In Oedipus rex, Stravinsky makes a long journey towards discovering his own creative identity. Like Oedipus, he is trying on different masks, and making them his own. Appropriately finding value in and recycling materials that his contemporaries in the European avant-garde have rejected and consider to be trash (Verdi, for example) or borrowing voices of his actual progenitors (there is a strong reminiscence of Mussorgsky’s Pimen in the Tiresias music, for example) until he arrives at the crisis point. With the entrance of the Messenger and Shepherd, the truth comes out and his own mark as a composer finally asserts itself in the rhythms and rigor of their material. It is a major breakthrough.
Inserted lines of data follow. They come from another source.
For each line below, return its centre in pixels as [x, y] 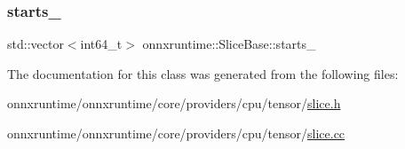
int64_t [101, 44]
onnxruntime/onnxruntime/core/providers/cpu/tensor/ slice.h [174, 103]
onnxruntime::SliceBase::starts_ [229, 44]
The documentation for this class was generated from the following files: [203, 73]
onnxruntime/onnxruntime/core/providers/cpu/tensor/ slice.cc [176, 133]
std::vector [36, 44]
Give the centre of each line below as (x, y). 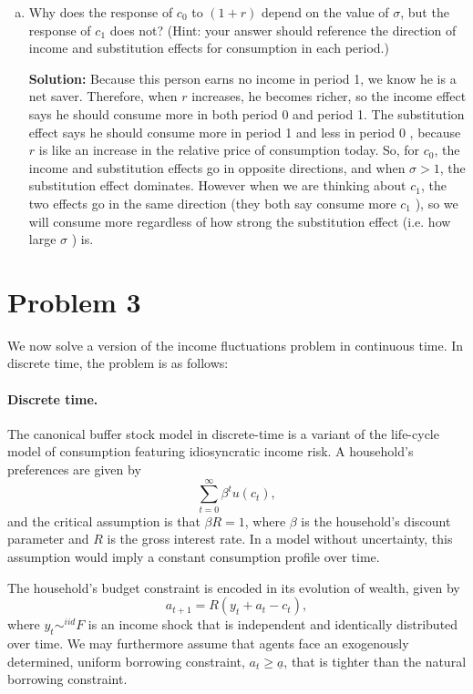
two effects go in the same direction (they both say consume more (212, 203)
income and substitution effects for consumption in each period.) (209, 48)
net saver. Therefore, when (103, 96)
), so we (437, 203)
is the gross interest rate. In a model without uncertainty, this (280, 539)
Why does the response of (101, 12)
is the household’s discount (376, 520)
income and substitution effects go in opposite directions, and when (217, 167)

Three years later, again writing in Latin, Stravinsky finally has the courage to admit in public that he is, like most composers throughout history, primarily a religious composer. He writes a symphony of psalms, putting for the first time the dedication at the top of the score that Bach started every work with: “To the glory of God.” Every note is pure Stravinsky. The piece begins with the children of Israel trudging across the desert, generation upon generation of exiles – with thunder and lightning, God moving before them, a pillar of cloud by day, a pillar of fire by night. In the second movement, the rebirth is heralded by a fugue. The third movement is an ecstatic dance of joy around the grave.